··· SOURCE DATA ···
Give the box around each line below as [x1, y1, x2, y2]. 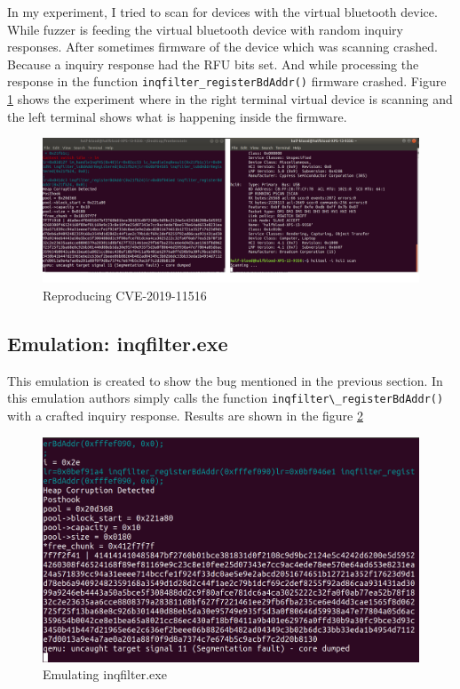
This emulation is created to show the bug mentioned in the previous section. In [7, 371, 443, 389]
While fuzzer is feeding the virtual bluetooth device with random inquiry [7, 20, 403, 38]
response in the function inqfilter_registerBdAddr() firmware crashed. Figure [7, 72, 447, 91]
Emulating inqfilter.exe [43, 665, 167, 684]
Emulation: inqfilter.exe [7, 329, 228, 357]
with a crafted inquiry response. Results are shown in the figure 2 [7, 406, 363, 424]
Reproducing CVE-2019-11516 [43, 285, 207, 304]
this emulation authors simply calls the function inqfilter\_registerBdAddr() [7, 389, 444, 407]
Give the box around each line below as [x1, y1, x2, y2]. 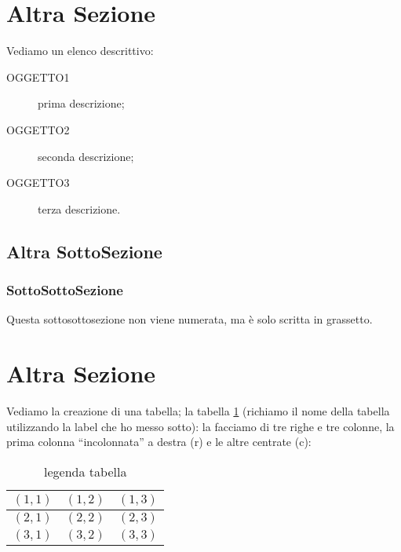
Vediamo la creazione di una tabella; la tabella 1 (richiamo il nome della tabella [6, 403, 390, 419]
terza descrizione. [38, 200, 121, 217]
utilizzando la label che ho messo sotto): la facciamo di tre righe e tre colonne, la [6, 418, 395, 434]
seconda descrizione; [38, 148, 134, 164]
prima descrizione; [38, 95, 125, 111]
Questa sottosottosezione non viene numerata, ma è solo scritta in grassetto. [6, 311, 373, 327]
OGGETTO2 [6, 121, 70, 137]
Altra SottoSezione [6, 239, 162, 263]
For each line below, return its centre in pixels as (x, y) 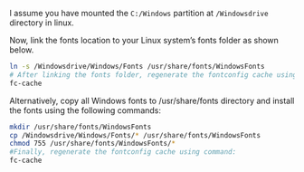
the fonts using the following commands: (85, 110)
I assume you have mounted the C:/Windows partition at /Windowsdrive (139, 13)
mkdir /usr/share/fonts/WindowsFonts (81, 127)
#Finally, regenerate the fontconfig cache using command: (123, 152)
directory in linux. (42, 23)
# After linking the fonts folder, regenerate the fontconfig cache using (153, 75)
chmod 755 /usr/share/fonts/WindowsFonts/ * (93, 144)
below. (22, 50)
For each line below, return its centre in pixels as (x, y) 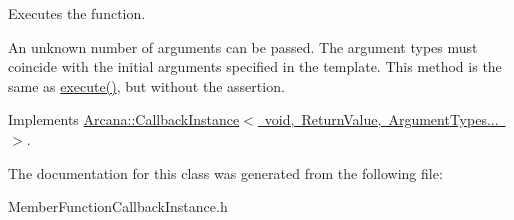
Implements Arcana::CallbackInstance (124, 119)
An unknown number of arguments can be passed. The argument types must (243, 46)
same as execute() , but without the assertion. (146, 85)
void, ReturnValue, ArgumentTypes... (381, 119)
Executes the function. (77, 13)
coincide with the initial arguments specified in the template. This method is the (255, 66)
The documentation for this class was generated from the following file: (225, 172)
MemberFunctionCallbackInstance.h (118, 206)
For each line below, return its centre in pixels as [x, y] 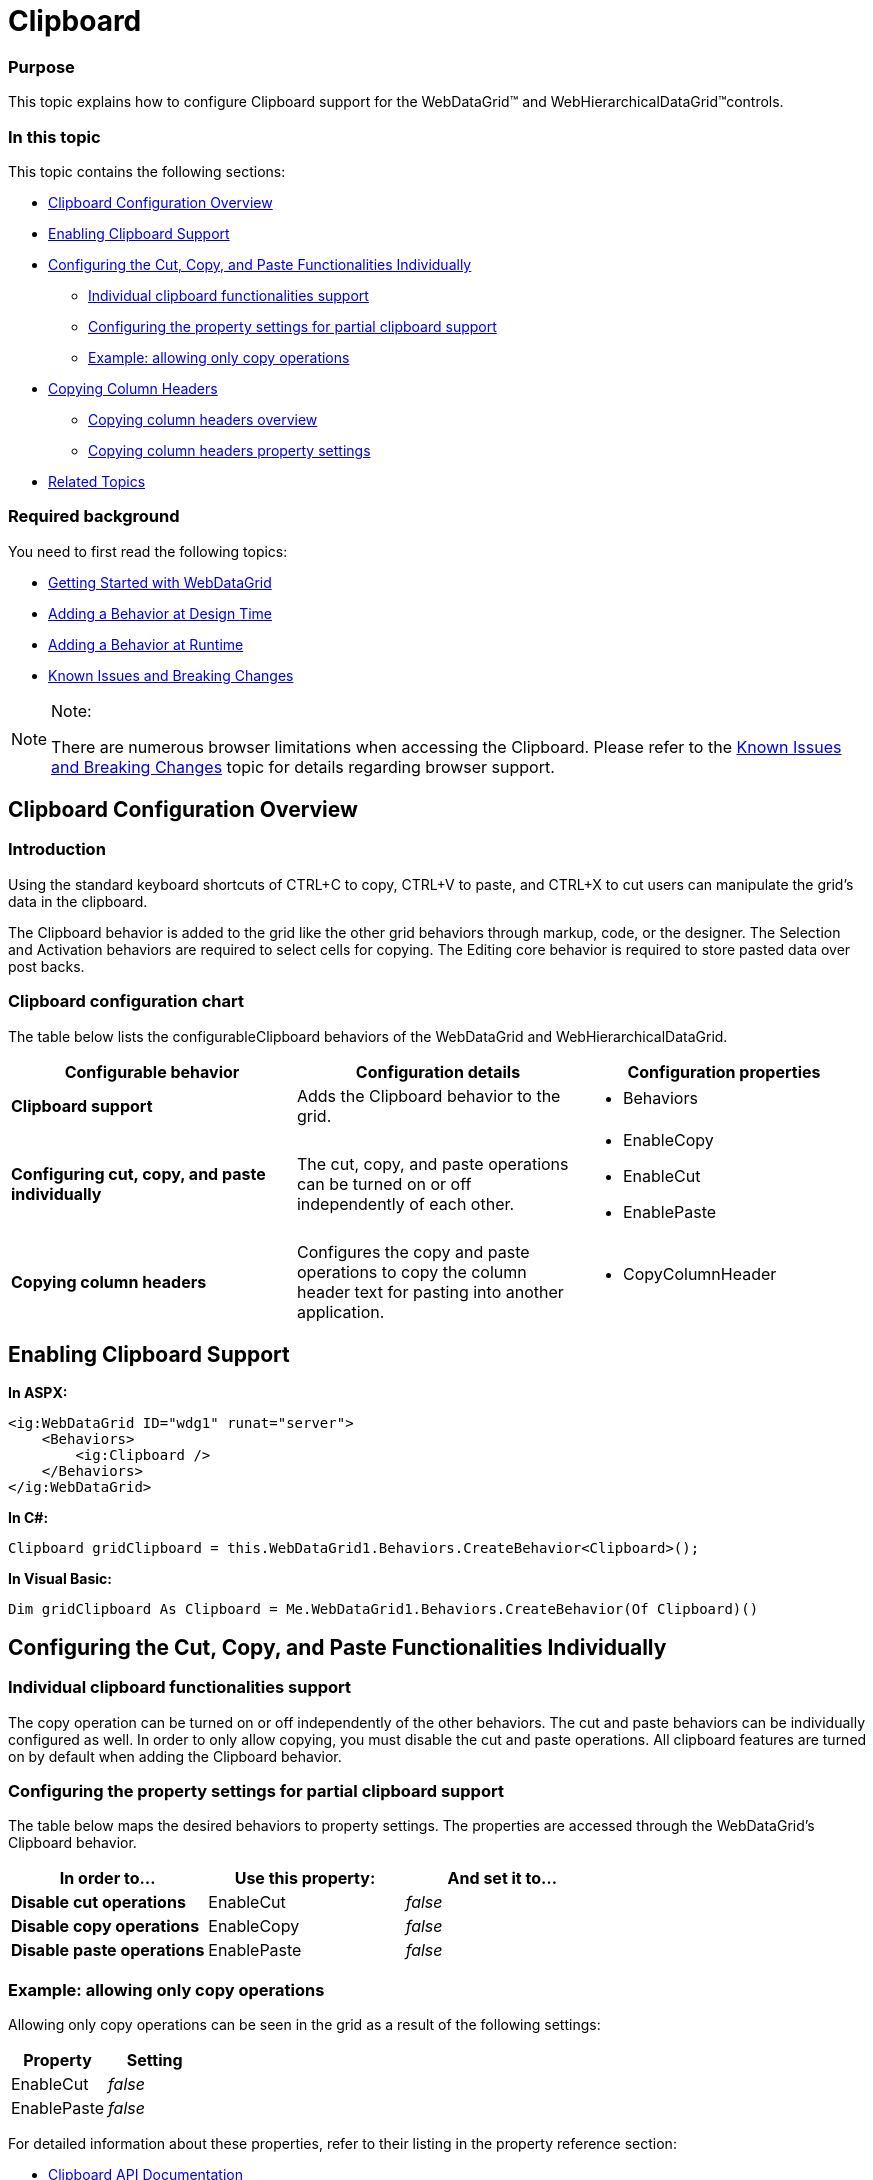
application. [340, 1311]
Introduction [57, 849]
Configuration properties [724, 1071]
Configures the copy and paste [413, 1251]
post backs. [46, 966]
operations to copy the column [411, 1271]
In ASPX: [38, 1393]
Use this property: [305, 1878]
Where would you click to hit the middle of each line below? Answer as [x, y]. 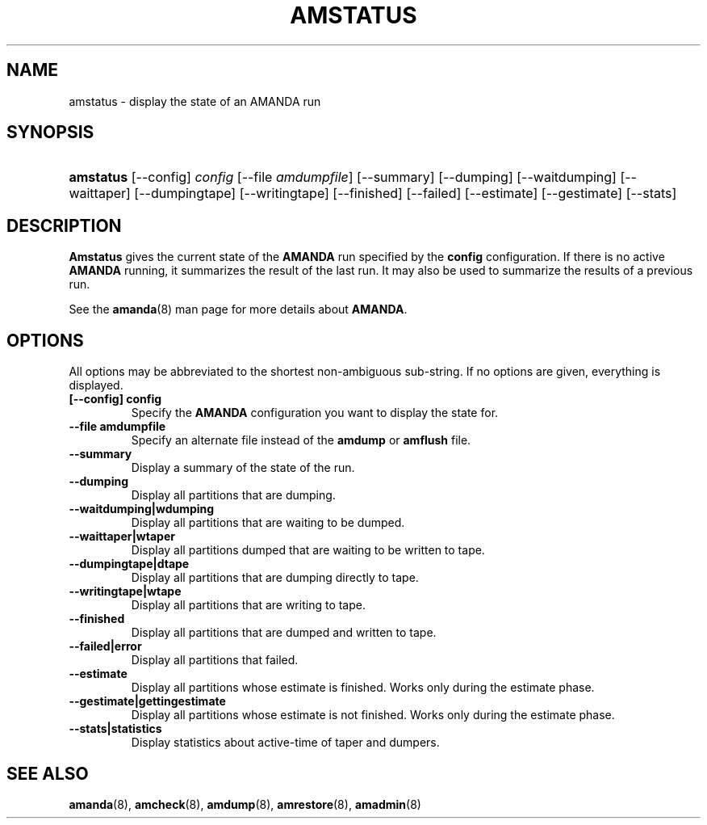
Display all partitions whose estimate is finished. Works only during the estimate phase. [363, 688]
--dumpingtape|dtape [129, 564]
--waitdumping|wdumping [142, 509]
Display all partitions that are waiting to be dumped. [268, 523]
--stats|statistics [115, 729]
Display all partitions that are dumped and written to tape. [284, 633]
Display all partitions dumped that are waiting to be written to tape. [308, 550]
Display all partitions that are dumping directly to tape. [275, 578]
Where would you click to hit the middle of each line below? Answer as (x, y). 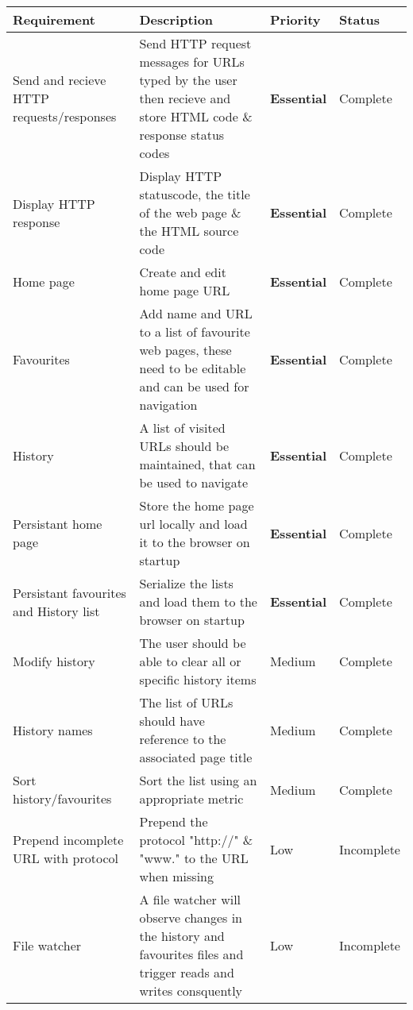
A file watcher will (190, 899)
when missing (176, 876)
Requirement (54, 19)
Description (176, 19)
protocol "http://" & (196, 840)
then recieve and (185, 98)
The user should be (193, 643)
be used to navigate (194, 482)
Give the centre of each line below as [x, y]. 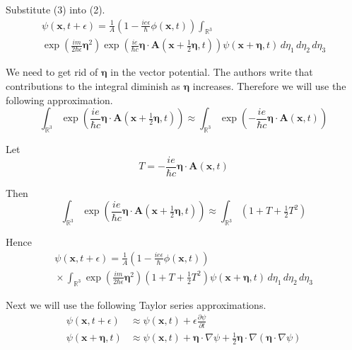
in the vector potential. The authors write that [212, 72]
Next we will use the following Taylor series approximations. [136, 304]
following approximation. [59, 100]
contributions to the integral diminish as [93, 86]
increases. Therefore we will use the [269, 86]
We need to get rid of [52, 72]
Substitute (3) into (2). [55, 9]
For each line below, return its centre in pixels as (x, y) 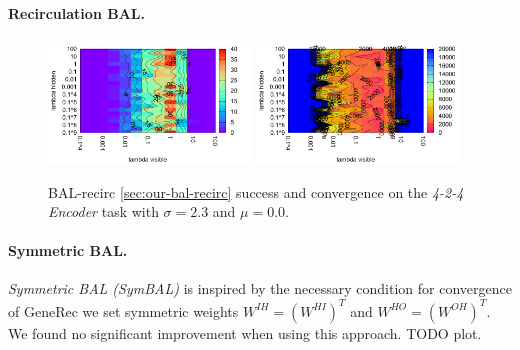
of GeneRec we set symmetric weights (123, 310)
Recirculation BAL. (76, 12)
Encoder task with (103, 211)
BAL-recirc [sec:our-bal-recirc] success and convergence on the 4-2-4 (256, 191)
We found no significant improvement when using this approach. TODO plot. (245, 332)
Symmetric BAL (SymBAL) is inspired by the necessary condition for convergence (260, 288)
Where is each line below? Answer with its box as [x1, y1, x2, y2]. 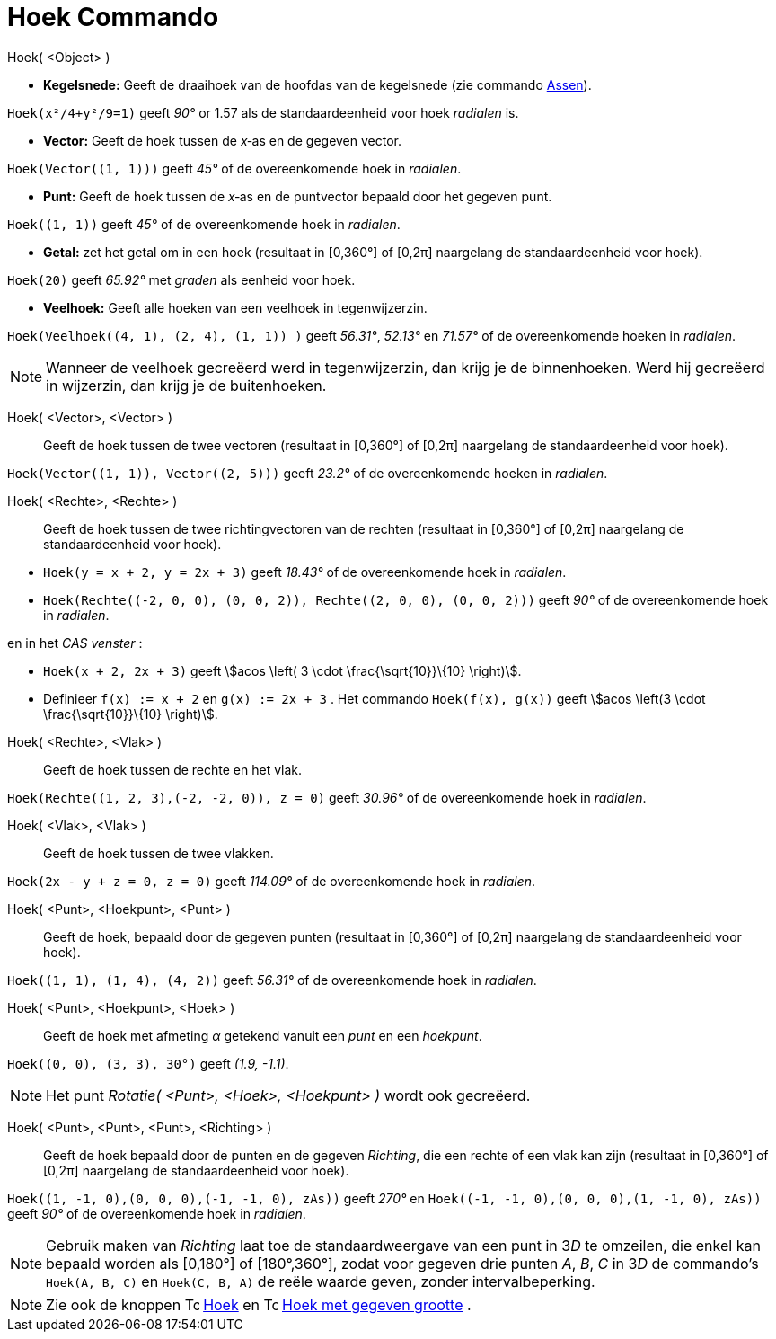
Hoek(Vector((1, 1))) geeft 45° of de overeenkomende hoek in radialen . [7, 160, 462, 176]
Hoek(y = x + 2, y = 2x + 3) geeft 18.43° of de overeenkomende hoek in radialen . [43, 563, 567, 580]
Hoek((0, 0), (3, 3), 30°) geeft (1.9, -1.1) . [7, 1055, 289, 1071]
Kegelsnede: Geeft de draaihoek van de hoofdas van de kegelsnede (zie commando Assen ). [43, 76, 592, 93]
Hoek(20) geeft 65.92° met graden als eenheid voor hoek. [7, 271, 356, 288]
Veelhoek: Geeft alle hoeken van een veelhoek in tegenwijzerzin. [43, 299, 428, 315]
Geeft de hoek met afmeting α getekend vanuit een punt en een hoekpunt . [43, 1027, 482, 1043]
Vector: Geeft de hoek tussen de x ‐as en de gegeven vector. [43, 132, 402, 148]
···
[ASSIGNMENT]: Of the lines above, copy only those from the one holding "Questa sottosottosezione non" to the one holding "directory in linux. (42, 23)", both included, and exclude every image.

[REPLY]:
Questa sottosottosezione non viene numerata, ma è solo scritta in grassetto. [6, 311, 373, 327]
OGGETTO2 [6, 121, 70, 137]
Altra SottoSezione [6, 239, 162, 263]
For each line below, return its centre in pixels as (x, y) 
the fonts using the following commands: (85, 110)
I assume you have mounted the C:/Windows partition at /Windowsdrive (139, 13)
mkdir /usr/share/fonts/WindowsFonts (81, 127)
#Finally, regenerate the fontconfig cache using command: (123, 152)
directory in linux. (42, 23)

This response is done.